Biochimica et Biophysica Acta (BBA) - Proteins and Proteomics
ReviewProtein aggregation kinetics, mechanism, and curve-fitting: A review of the literature
Introduction
The aggregation1 of proteins such as amyloid-β, polyglutamine, α-synuclein, and prions has been suggested to be intimately associated with neurodegenerative disorders such as Alzheimer's [1], Huntington's [2], Parkinson's [3], and prion [4] diseases, respectively. Aggregation is also a nuisance in industrial applications where it can interfere with the production and characterization of therapeutic polypeptides [5]. Naturally occurring, productive protein aggregation is also important in nature in cases such as the protein fibrillation reaction of n(G-actin) → (F-actin)n, where G-actin is the globular, and F-actin the fibrillar form, of the protein actin.

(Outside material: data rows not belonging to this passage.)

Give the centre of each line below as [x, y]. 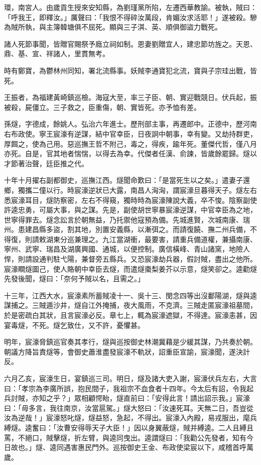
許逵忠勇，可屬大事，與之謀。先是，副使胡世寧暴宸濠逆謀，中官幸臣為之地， [130, 210]
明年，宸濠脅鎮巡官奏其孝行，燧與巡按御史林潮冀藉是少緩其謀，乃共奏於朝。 [130, 342]
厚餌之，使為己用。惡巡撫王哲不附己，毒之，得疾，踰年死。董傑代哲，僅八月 [130, 143]
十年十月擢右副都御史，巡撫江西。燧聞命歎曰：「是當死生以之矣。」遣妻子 [123, 180]
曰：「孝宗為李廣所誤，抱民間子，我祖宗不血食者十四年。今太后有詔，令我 [125, 388]
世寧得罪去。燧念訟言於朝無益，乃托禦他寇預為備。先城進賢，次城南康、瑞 [127, 219]
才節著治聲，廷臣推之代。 [46, 163]
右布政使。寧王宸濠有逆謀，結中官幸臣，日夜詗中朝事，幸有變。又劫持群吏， [130, 133]
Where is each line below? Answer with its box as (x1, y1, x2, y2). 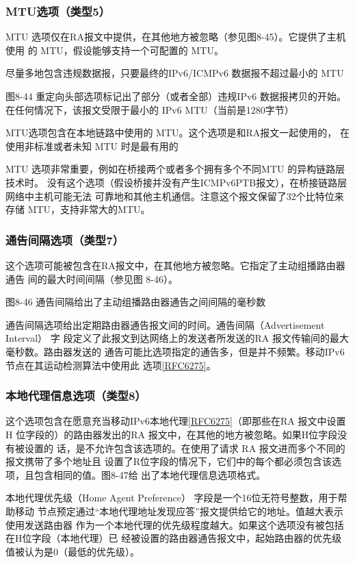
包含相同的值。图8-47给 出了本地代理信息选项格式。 (34, 467, 266, 481)
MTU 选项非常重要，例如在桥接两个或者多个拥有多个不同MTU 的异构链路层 (5, 162, 345, 176)
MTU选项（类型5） (5, 2, 110, 19)
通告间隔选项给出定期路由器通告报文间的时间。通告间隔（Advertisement (5, 317, 325, 331)
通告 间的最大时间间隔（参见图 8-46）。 (5, 271, 178, 286)
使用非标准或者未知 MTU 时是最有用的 (5, 138, 179, 153)
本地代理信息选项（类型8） (5, 387, 146, 404)
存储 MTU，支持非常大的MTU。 (5, 202, 150, 216)
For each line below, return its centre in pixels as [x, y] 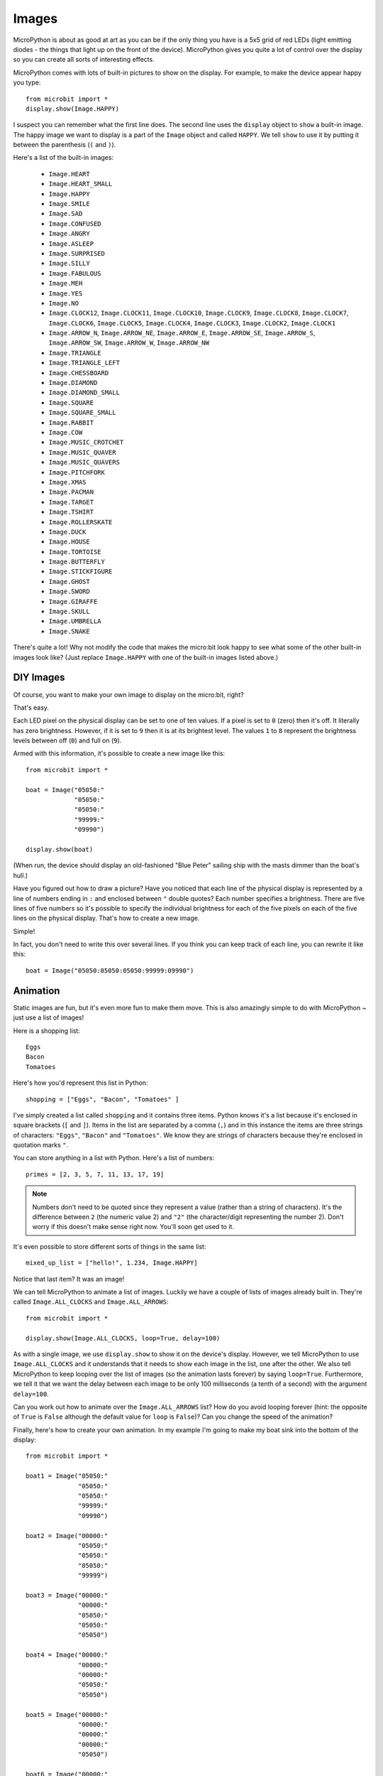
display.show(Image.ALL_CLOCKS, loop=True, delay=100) [123, 1338]
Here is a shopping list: [47, 1031]
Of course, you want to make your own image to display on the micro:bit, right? [128, 694]
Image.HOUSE [69, 542]
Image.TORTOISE [75, 552]
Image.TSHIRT [71, 512]
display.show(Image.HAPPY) [73, 109]
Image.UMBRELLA [75, 621]
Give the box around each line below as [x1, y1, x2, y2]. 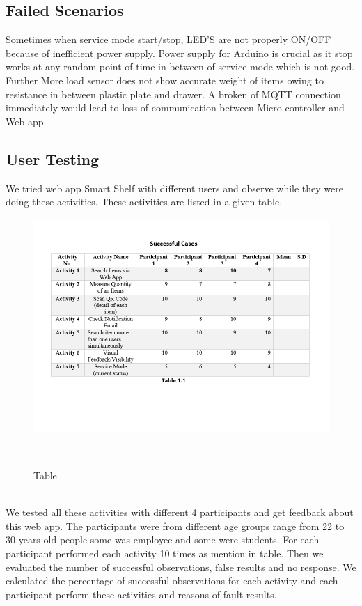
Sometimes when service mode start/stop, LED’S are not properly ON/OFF [6, 32, 331, 47]
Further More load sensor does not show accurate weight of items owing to [6, 72, 324, 87]
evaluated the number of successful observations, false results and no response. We [6, 559, 356, 574]
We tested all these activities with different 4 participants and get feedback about [6, 505, 354, 520]
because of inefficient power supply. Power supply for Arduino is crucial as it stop [6, 45, 353, 60]
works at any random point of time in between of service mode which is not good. [6, 59, 355, 74]
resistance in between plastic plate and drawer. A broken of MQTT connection [6, 86, 341, 101]
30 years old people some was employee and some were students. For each [6, 532, 320, 547]
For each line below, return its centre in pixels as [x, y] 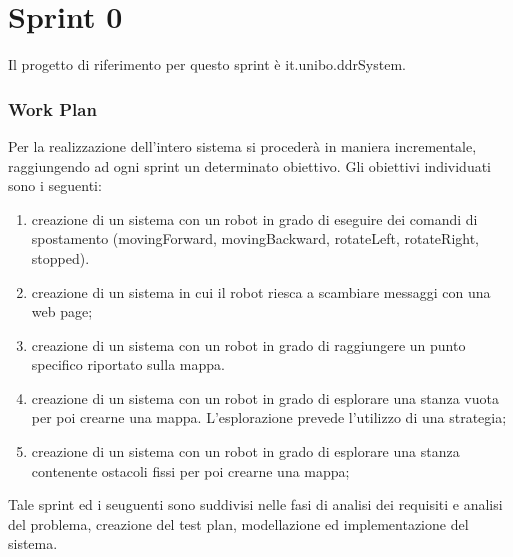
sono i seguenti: [55, 185]
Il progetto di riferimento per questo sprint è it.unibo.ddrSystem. [207, 64]
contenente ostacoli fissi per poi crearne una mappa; [190, 470]
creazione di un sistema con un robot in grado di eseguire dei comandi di [254, 218]
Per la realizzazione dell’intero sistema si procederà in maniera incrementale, [242, 145]
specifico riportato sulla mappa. [128, 364]
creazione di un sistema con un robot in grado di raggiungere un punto [248, 344]
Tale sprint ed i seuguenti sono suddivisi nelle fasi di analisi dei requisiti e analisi [255, 504]
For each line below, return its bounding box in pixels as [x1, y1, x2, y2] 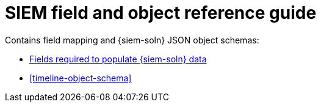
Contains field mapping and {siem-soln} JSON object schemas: [5, 34, 259, 45]
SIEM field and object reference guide [5, 2, 317, 23]
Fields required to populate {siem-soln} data [29, 53, 207, 64]
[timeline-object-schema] [29, 72, 132, 83]
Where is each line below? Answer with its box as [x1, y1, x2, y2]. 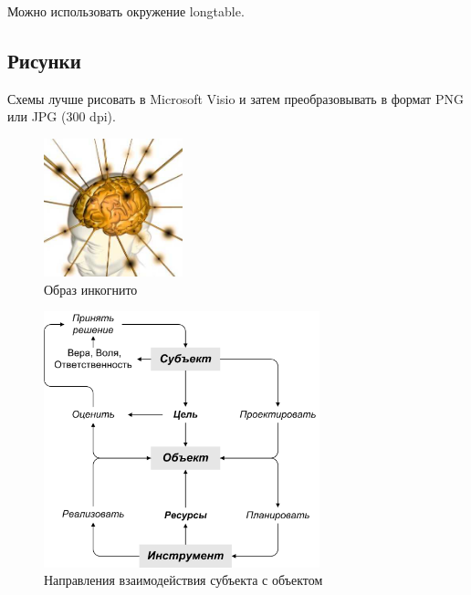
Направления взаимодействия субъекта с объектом [44, 570, 323, 590]
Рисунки [7, 46, 81, 74]
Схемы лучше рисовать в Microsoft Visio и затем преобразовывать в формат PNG [7, 89, 464, 108]
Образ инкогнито [44, 279, 138, 298]
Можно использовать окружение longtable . [7, 2, 245, 20]
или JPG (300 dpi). [7, 107, 116, 126]
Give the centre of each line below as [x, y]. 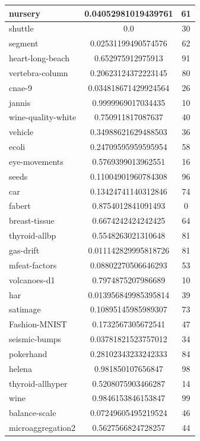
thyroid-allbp [33, 235]
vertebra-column [39, 72]
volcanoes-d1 [32, 279]
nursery [25, 13]
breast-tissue [32, 220]
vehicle [21, 132]
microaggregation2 [42, 428]
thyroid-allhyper [38, 383]
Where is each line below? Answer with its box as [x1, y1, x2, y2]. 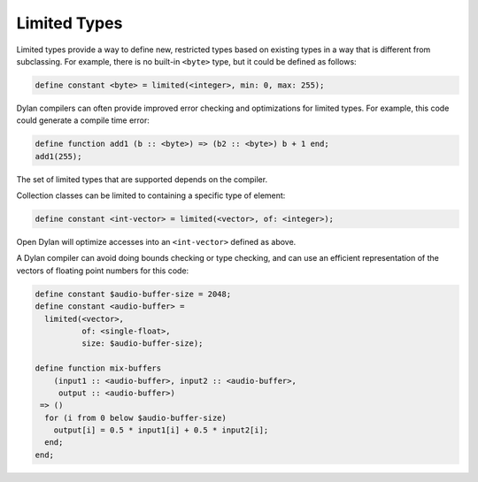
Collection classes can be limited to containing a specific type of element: [16, 190, 286, 201]
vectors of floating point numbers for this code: [16, 265, 189, 276]
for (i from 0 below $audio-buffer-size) [44, 412, 227, 423]
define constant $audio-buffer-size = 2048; [35, 288, 232, 299]
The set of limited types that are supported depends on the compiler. [16, 173, 268, 185]
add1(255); [35, 151, 82, 161]
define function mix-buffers [35, 363, 162, 373]
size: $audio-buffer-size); [81, 339, 204, 348]
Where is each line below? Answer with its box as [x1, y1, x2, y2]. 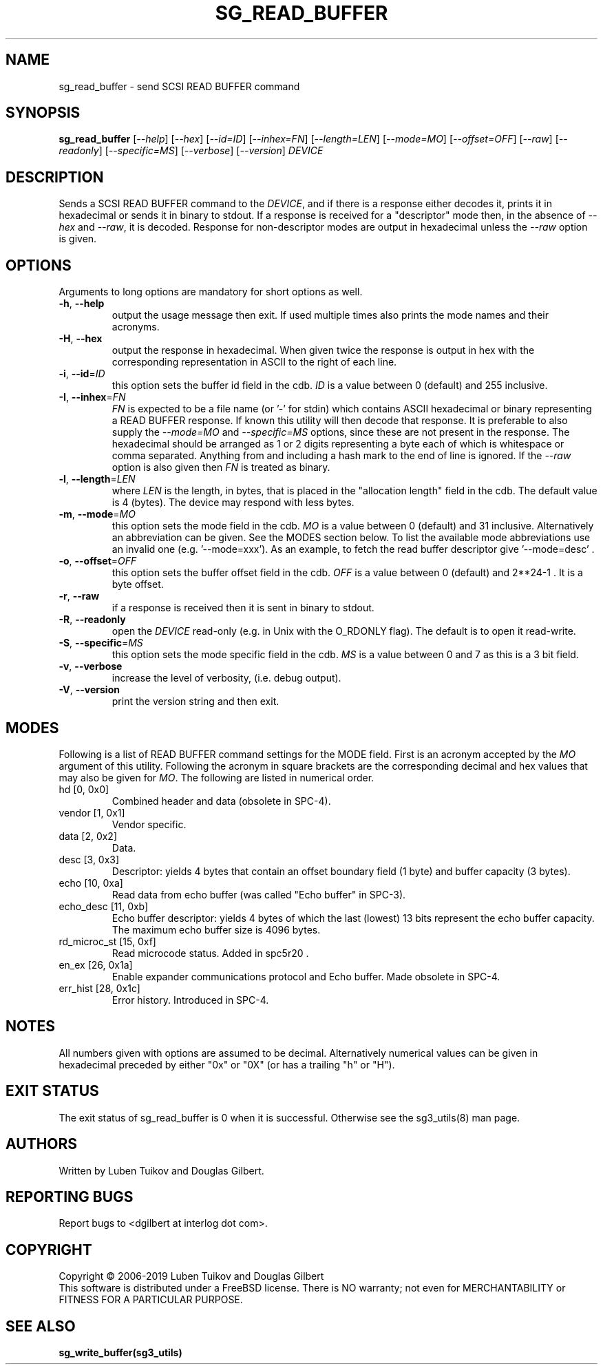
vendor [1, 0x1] [59, 806, 125, 819]
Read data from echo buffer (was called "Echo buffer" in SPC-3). [112, 888, 406, 900]
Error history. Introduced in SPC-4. [112, 993, 269, 1006]
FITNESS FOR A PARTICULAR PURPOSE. [59, 1294, 243, 1306]
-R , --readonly [59, 613, 126, 626]
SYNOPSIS [6, 104, 81, 122]
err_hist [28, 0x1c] [59, 982, 140, 994]
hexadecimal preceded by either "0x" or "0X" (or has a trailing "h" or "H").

For the purposes of this review, we will categorize protein aggregation into three classes: (i) naturally occurring, productive aggregation as in the n(G-actin) → (F-actin)n example mentioned. This reaction occurs throughout the human body, as well as in other organisms, and is necessary in controlling the mobility and shape of the cells [6]. Another example of naturally occurring protein aggregation includes the enzyme glutamate dehydrogenase [7], [8], [9], [10]. Both actin and glutamate dehydrogenase function with aggregation of a protein in its native state. A second class of aggregation phenomenon can be classified as (ii) unwanted aggregation in biology. This class includes α-synuclein, amyloid β, polyglutamine, and prions as common examples of proteins that aggregate and are suspected to play a key role in the neurodegenerative diseases Parkinson's [3], Alzheimer's [1], Huntington's [2], and prion [4] diseases, respectively. This type of aggregation is generally believed to involve aggregation of the protein in a non-native state (vide infra). The final class of aggregation phenomenon is (iii) unwanted aggregation in an industrial setting. This class of aggregation usually produces amorphous aggregates and its control and understanding is important to the biotechnology industry for keeping proteins in a non-aggregated, bottleable, long-shelf-life form [11].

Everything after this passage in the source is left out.